Pictures do not belong in the output. Reproduce exactly the lines from the start of the records through the line with "49 INR (Kindle edition)ASIN: B00QWZ4DDCBuy".
--
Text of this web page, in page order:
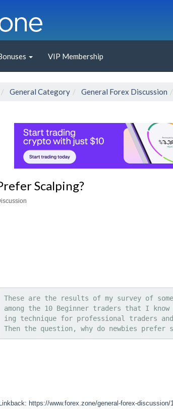
VIP Membership
General Category General Forex Discussion
Scalping?
These are the results of my survey of
among the 10 Beginner traders that I
ing technique for professional traders
Then the question, why do newbies prefer
Linkback: https://www.forex.zone/general-forex-
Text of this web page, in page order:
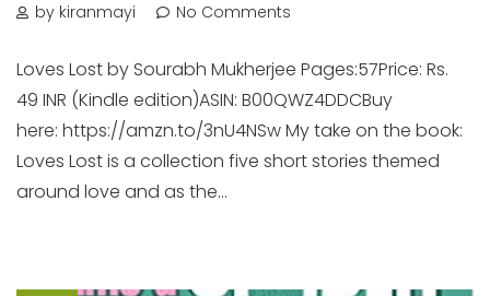
by kiranmayi No Comments
Loves Lost by Sourabh Mukherjee Pages:57Price: Rs.
49 INR (Kindle edition)ASIN: B00QWZ4DDCBuy
here: https://amzn.to/3nU4NSw My take on the book:
Loves Lost is a collection five short stories themed
around love and as the...
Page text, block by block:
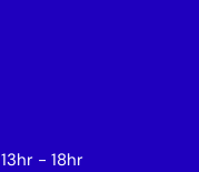
13hr - 18hr
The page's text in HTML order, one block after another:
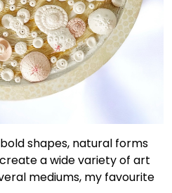
shapes, natural forms
a wide variety of art
mediums, my favourite
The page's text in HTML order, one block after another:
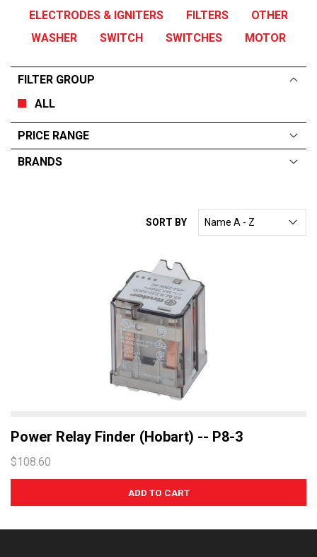
ELECTRODES & IGNITERS
FILTERS
OTHER
WASHER
SWITCH SWITCHES MOTOR
FILTER GROUP
ALL
PRICE RANGE
BRANDS
SORT BY
Power Relay Finder (Hobart) -- P8-3
$108.60
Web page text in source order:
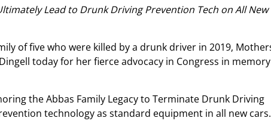
Lead to Drunk Driving Prevention Tech on All New
of five who were killed by a drunk driver in 2019,
today for her fierce advocacy in Congress in memory
the Abbas Family Legacy to Terminate Drunk Driving
technology as standard equipment in all new cars.
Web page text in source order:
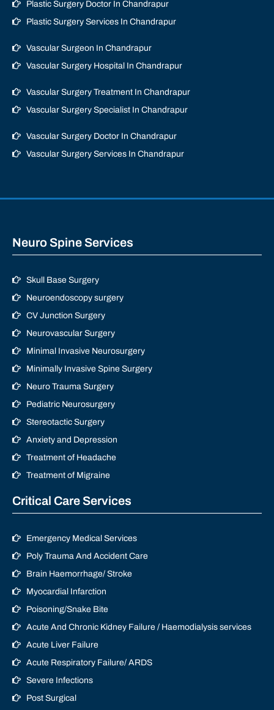
Plastic Surgery Doctor In Chandrapur
Plastic Surgery Services In Chandrapur
Vascular Surgeon In Chandrapur
Vascular Surgery Hospital In Chandrapur
Vascular Surgery Treatment In Chandrapur
Vascular Surgery Specialist In Chandrapur
Vascular Surgery Doctor In Chandrapur
Vascular Surgery Services In Chandrapur
Neuro Spine Services
Skull Base Surgery
Neuroendoscopy surgery
CV Junction Surgery
Neurovascular Surgery
Minimal Invasive Neurosurgery
Minimally Invasive Spine Surgery
Neuro Trauma Surgery
Pediatric Neurosurgery
Stereotactic Surgery
Anxiety and Depression
Treatment of Headache
Treatment of Migraine
Critical Care Services
Emergency Medical Services
Poly Trauma And Accident Care
Brain Haemorrhage/ Stroke
Myocardial Infarction
Poisoning/Snake Bite
Acute And Chronic Kidney Failure / Haemodialysis services
Acute Liver Failure
Acute Respiratory Failure/ ARDS
Severe Infections
Post Surgical
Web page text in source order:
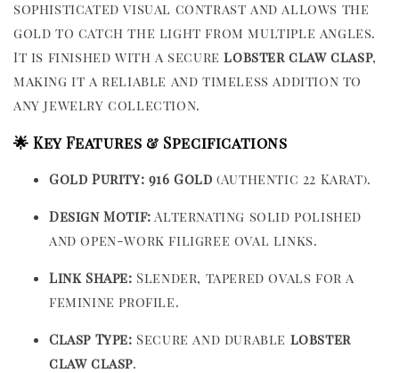
sophisticated visual contrast and allows the
gold to catch the light from multiple angles.
It is finished with a securelobster claw clasp,
making it a reliable and timeless addition to
any jewelry collection.
🌟 Key Features & Specifications
Gold Purity: 916 Gold (Authentic 22 Karat).
Design Motif: Alternating solid polished
and open-work filigree oval links.
Link Shape: Slender, tapered ovals for a
feminine profile.
Clasp Type: Secure and durable lobster
claw clasp.
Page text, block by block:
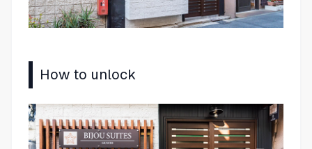
How to unlock
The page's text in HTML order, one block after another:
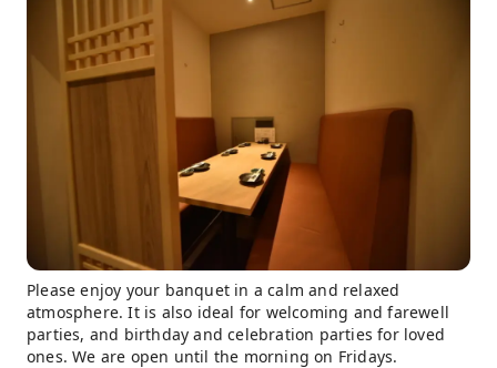
Please enjoy your banquet in a calm and relaxed
atmosphere. It is also ideal for welcoming and farewell
parties, and birthday and celebration parties for loved
ones. We are open until the morning on Fridays.
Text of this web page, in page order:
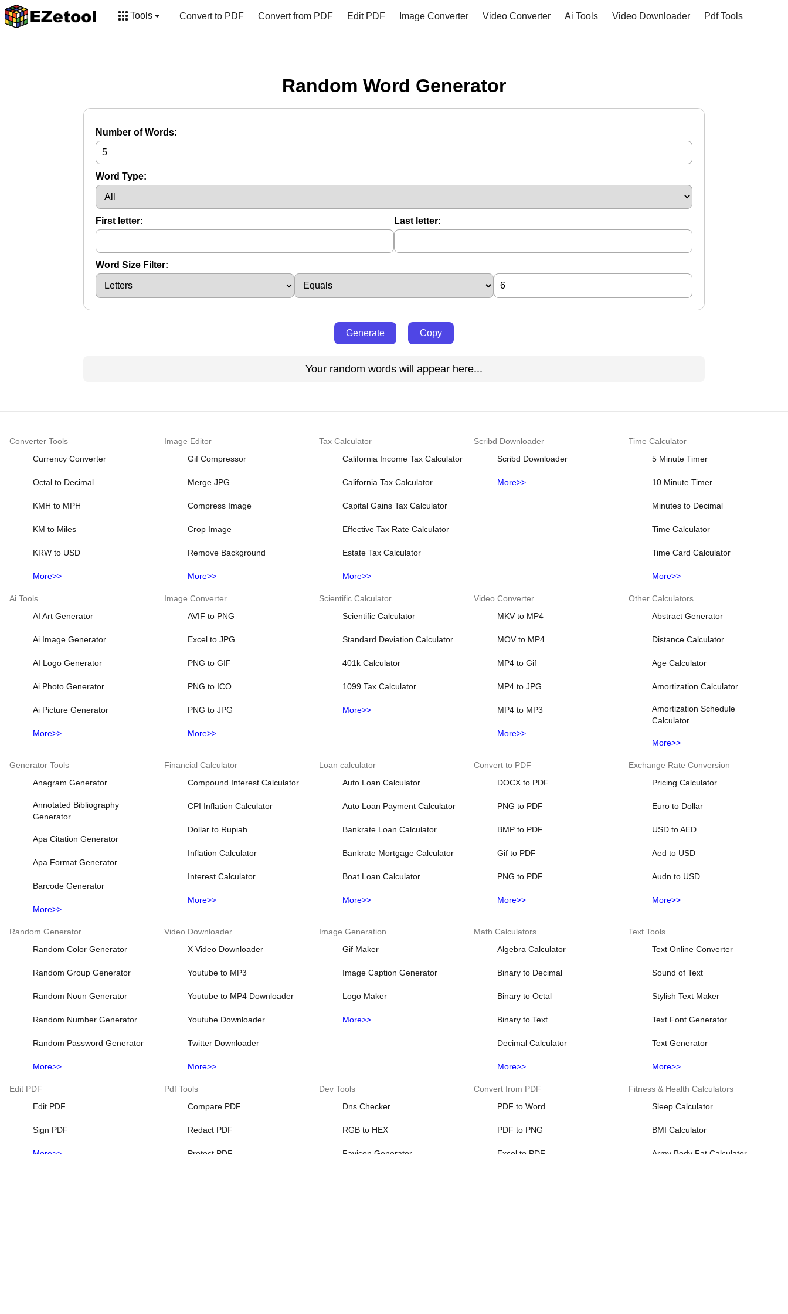
Tools Convert to PDF Convert from PDF Edit PDF Image Converter Video Converter Ai Tools Video Downloader Pdf Tools
Random Word Generator
Number of Words:
Word Type:
First letter: Last letter:
Word Size Filter:
Generate Copy
Your random words will appear here...
Converter Tools
Currency Converter
Octal to Decimal
KMH to MPH
KM to Miles
KRW to USD
More>>
Image Editor
Gif Compressor
Merge JPG
Compress Image
Crop Image
Remove Background
More>>
Tax Calculator
California Income Tax Calculator
California Tax Calculator
Capital Gains Tax Calculator
Effective Tax Rate Calculator
Estate Tax Calculator
More>>
Scribd Downloader
Scribd Downloader
More>>
Time Calculator
5 Minute Timer
10 Minute Timer
Minutes to Decimal
Time Calculator
Time Card Calculator
More>>
Ai Tools
AI Art Generator
Ai Image Generator
AI Logo Generator
Ai Photo Generator
Ai Picture Generator
More>>
Image Converter
AVIF to PNG
Excel to JPG
PNG to GIF
PNG to ICO
PNG to JPG
More>>
Scientific Calculator
Scientific Calculator
Standard Deviation Calculator
401k Calculator
1099 Tax Calculator
More>>
Video Converter
MKV to MP4
MOV to MP4
MP4 to Gif
MP4 to JPG
MP4 to MP3
More>>
Other Calculators
Abstract Generator
Distance Calculator
Age Calculator
Amortization Calculator
Amortization Schedule
Calculator
More>>
Generator Tools
Anagram Generator
Annotated Bibliography
Generator
Apa Citation Generator
Apa Format Generator
Barcode Generator
More>>
Financial Calculator
Compound Interest Calculator
CPI Inflation Calculator
Dollar to Rupiah
Inflation Calculator
Interest Calculator
More>>
Loan calculator
Auto Loan Calculator
Auto Loan Payment Calculator
Bankrate Loan Calculator
Bankrate Mortgage Calculator
Boat Loan Calculator
More>>
Convert to PDF
DOCX to PDF
PNG to PDF
BMP to PDF
Gif to PDF
PNG to PDF
More>>
Exchange Rate Conversion
Pricing Calculator
Euro to Dollar
USD to AED
Aed to USD
Audn to USD
More>>
Random Generator
Random Color Generator
Random Group Generator
Random Noun Generator
Random Number Generator
Random Password Generator
More>>
Video Downloader
X Video Downloader
Youtube to MP3
Youtube to MP4 Downloader
Youtube Downloader
Twitter Downloader
More>>
Image Generation
Gif Maker
Image Caption Generator
Logo Maker
More>>
Math Calculators
Algebra Calculator
Binary to Decimal
Binary to Octal
Binary to Text
Decimal Calculator
More>>
Text Tools
Text Online Converter
Sound of Text
Stylish Text Maker
Text Font Generator
Text Generator
More>>
Edit PDF
Edit PDF
Sign PDF
More>>
Pdf Tools
Compare PDF
Redact PDF
Protect PDF
Dev Tools
Dns Checker
RGB to HEX
Favicon Generator
Convert from PDF
PDF to Word
PDF to PNG
Excel to PDF
Fitness & Health Calculators
Sleep Calculator
BMI Calculator
Army Body Fat Calculator
--
REPLY TO THE TASK:
Text of this web page, in page order:
VIP Membership
General Category General Forex Discussion
Scalping?
These are the results of my survey of
among the 10 Beginner traders that I
ing technique for professional traders
Then the question, why do newbies prefer
Linkback: https://www.forex.zone/general-forex-
Text of this web page, in page order:
by kiranmayi No Comments
Loves Lost by Sourabh Mukherjee Pages:57Price: Rs.
49 INR (Kindle edition)ASIN: B00QWZ4DDCBuy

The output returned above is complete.